Beautiful as are the ferns as a class, none is more lovely than the Brittle Fern (Cystopteris fragilis), this came from that most lovely and characteristic of England's vales, the Valley of the Wharfe, not far below the Strid at Bolton, within sight of the Abbey, where it grew with the Beech and Oak Ferns (Polypodium Phegopteris and Dryopteris); whose nearest British ally, the Limestone Fern (Polypodium calcareum), I found when a boy, in the deep cracks of the broken limestone country at the foot of Inglesborough, growing with that very virulent poisonous plant, the Baneberry (Actaea spicata); and from the same wild district, wisely labelled "Craven" only, for fear of extirpation were the exact locality made know; I have the Lady's Slipper (Cypripedium calceolus), the Queen of English Orchids, gathered seventy years ago, by one of the best known field botanists of the day. From a little further Northward come the Dwarf Willow Herb (Epilobium montanum var.) and Enchanter's Nightshades (Circaea), of the shores of Derwent Water, perfect in flower and fruit, and yet not one of them two inches high; and from close by from the curious upland valley of Watendlath, beloved of artists; with its giant firs overlooking the weedy tarn, its Roman bridge, built of slate on edge, and its old houses with walls of several feet in thickness, and doors studded and bound with iron, remains of a village, sacked, and all but destroyed in the rebellion; come the Parsley Fern (Cryptogramme crispa), and not far off; where Brund Fell overlooks the "Castle Rock" of Borrowdale, and the double Bridge of Grange; I have seen Heather growing more than waist-high, from which, as I waded through it, the pollen floated down the wind from off the purple bloom in a thick yellow mist.

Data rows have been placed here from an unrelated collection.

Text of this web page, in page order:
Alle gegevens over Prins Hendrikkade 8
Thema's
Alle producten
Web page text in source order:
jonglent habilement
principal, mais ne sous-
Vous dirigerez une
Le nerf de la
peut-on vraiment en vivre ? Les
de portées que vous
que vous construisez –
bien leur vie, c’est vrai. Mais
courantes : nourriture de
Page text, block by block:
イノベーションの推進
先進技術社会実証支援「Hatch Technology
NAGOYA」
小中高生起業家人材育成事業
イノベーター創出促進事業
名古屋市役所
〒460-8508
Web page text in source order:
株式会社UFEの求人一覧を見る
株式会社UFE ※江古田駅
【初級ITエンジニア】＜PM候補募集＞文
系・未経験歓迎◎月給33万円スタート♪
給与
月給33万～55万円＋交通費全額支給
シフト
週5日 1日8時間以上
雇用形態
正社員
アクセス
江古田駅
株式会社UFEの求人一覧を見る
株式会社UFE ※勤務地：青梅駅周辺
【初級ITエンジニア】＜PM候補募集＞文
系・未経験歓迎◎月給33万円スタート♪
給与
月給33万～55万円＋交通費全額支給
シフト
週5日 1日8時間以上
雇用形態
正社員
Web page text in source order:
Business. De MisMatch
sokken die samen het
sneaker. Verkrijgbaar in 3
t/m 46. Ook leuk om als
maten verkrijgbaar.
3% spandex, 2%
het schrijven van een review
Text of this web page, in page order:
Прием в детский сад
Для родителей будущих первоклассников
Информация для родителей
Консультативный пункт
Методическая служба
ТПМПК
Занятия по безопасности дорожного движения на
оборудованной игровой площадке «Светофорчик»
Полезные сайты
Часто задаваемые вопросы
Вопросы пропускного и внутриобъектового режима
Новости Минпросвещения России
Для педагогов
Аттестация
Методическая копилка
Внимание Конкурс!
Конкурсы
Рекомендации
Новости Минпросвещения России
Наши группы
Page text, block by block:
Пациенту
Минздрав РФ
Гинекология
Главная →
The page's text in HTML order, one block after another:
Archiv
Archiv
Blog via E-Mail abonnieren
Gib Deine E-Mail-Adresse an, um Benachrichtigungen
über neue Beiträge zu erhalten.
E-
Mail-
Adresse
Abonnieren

Turn a little Southward, and we have Arnside Knot, overlooking the fatal sands of Morecambe Bay, where grows the Rigid Shield Fern (Lastraea rigida); and that most fairy-like of all British wild flowers that I have ever found, the pure white single-flowered Harebell (Campanula rotundifolia var). A little further Southward, to the sandy shore of Lytham, with its almost unique Winter Green (Pyrola maritima); and little Centauries (Erythroea pulchella), perfect plants, hardly an inch high, crowned with one rosy five-rayed star. South, again, to the plains of Cheshire, where I have measured Horsetails nearly ten feet high; thence to the classic ground of Dovedale, with its memories of Isaac Walton, represented by white Saxifrage (Saxifraga hypnoides); as in Matlock, by its Arenarias; and Castleton by Yellow Pansies (Viola lotea), with their thread-like stems, which gild the moors; and bright Red Campions (Lychnis diurna), so thickly grown they make the mountains blush; and on the side of a hill at Cressbrook, there grew one year in May; a carpet so close you could not see the ground beneath, of intermingled Forget-me-not (Myosotis sylvatica), and Woodruff (Asperula odorata); blue as the sky, and white as snow, and as sweet scented as it was pure in colour. Here too, are Rushes, grown in Yardley Chase; hard by the giant oaks now crumbling to decay, who, could they speak, might tell strange tales of what has passed beneath their shade from the days when they were young.

A long leap southward to the Ferns of Devon. Shield Ferns taller than oneself, and lovely little Maiden Hair (Adiantum capillus Veneris); and from the cliffs of Babbicombe the pure white Rock-Rose (Helianthemum polifolium). So might I go on recalling happy times marked each by plants from many parts of England, but I must not forget my own county, Norfolk; the "meeting-place of north and south," botanically speaking.

What can be more beautiful than a marsh of many acres in extent, lying in the sunshine, purple with Orchis, white with Helleborine (Epipactis palustris), blue with Forget-me-not, and here and there golden with late-flowering Marsh Marigold (Caltha palustris var?) What more quaint than the old-world looking little Orchids (Liparis Loeselii), and (Malaxis paludosa), with their minute pale yellow flowers, which still survive in some of the ancient bogs? What more curious than the Sundews of three different sorts (Drosera angelica, intermedia and rotundifolia), which lie in wait for heedless insects; catch them, suck out their juices, and fling away their empty cases?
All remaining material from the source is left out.